I’m not yet 60 and my grandparents had Laudanum in the medicine chest along with paragoric (sp?).

It’s not just the French and wine. When I was a baby/toddler, travelling with my parents in Europe in the 1960s, my mother often found it difficult tofind milk for me. The Germans were far more likely to try to push beer on me than the French were to push wine.

Back then, the water wasn’t safe for travellers, and many Germans believed drinking cold milk was downright unhealthy. Many still believe it should be avoided today, though brightly packaged commercial cold milk/yogurt based drinks are mysteriously okay.)

Neither of my parents, AFAIK, had ever had so much as a sip back then, so I spent most of the day thirsty when we weren’t in a hotel. As a physician, I can tell you that a dehydrated child can go critical remarkably fast - one day of diarrhea or some vomiting can put them over the edge, so despite the fact that beer is not generally a good way to get water, my parents’ well meaning protection could have potentially been much more dangerous than the beer. Dad, also a doc, should’ve known that (or at least looked harder for water - but he was of the ‘children are simply inconvenient’ school of parenting).

I realize that you weren’t facing dehydration, and the situation in most of Europe is very different than it was, but if I were traveling with a thirsty child, and couldn’t get clean water for hours, I’d at least consider a little beer over water of uncertain quality. The last thing an already dehydrated kid needs is a case of diarrhea. Even a little buzz, IMHO, would cause negligible harm (if any) as an isolated incident. Regular use, especially to the point of intoxication, should be avoided, but I never noticed or read of any lasting effects in German children who drank beer occassionally.
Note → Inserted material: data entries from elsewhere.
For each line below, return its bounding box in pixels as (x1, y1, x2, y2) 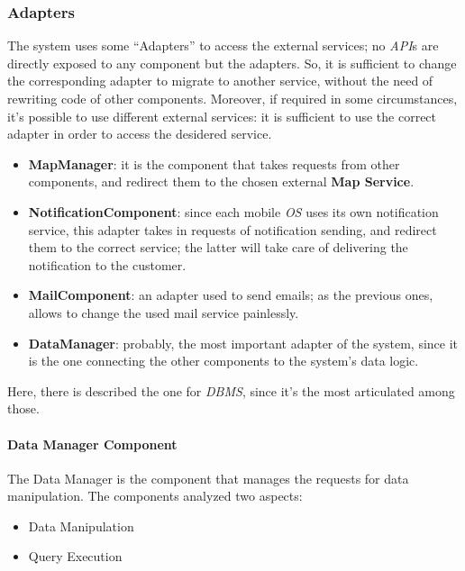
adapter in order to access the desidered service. (7, 124, 272, 143)
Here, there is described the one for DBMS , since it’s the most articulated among (7, 381, 455, 400)
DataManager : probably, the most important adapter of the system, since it (28, 333, 459, 352)
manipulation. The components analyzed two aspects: (7, 486, 303, 505)
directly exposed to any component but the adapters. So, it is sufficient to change (7, 53, 457, 72)
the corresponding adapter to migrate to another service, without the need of (7, 71, 433, 90)
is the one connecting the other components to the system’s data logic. (28, 351, 419, 370)
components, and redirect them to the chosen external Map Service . (28, 172, 415, 191)

That’s not medical advice. It’s just an informed personal judgement of the risks. I always carried plenty of bottled water for the kids, but when traveling one is not always fully in control of one’s situation. I hope American readers will weigh the options, not reflexively react in puritanical fashion, as we tend to do when children are involved.
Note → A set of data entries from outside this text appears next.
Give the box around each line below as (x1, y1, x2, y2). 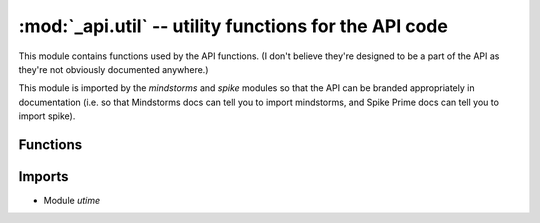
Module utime (43, 195, 100, 207)
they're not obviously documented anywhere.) (18, 63, 209, 75)
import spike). (18, 110, 76, 122)
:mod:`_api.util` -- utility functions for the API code (18, 15, 449, 37)
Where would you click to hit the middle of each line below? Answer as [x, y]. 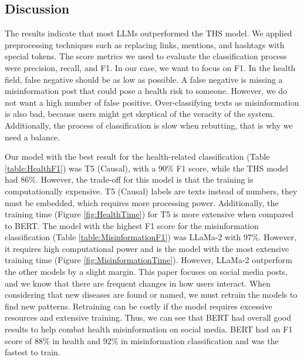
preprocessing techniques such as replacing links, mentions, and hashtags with [145, 44]
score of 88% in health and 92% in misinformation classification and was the [142, 340]
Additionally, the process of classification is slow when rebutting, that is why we [149, 125]
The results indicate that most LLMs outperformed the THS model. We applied [148, 33]
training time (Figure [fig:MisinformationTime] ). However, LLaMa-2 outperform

I thought it was “sick” that he would knowingly let me sip beer as a very young child for amusement purposes, knowing that it could be harmful for me. If my dad had found out when I was a little kid I’m sure he would’ve been furious.

Thanks for the replies everyone. I’m not worrying myself about it anymore… it was probably a few sips anyway (I have always hated the taste of any alcoholic beverage and that one incident of me that I remember sipping it, I clearly remember being so disgusted I probably didn’t take any more).

And besides, any minor “brain damage” it might have caused probably would’ve been undone, right? At least my brain still had several more years to develop… Or is my logic wrong?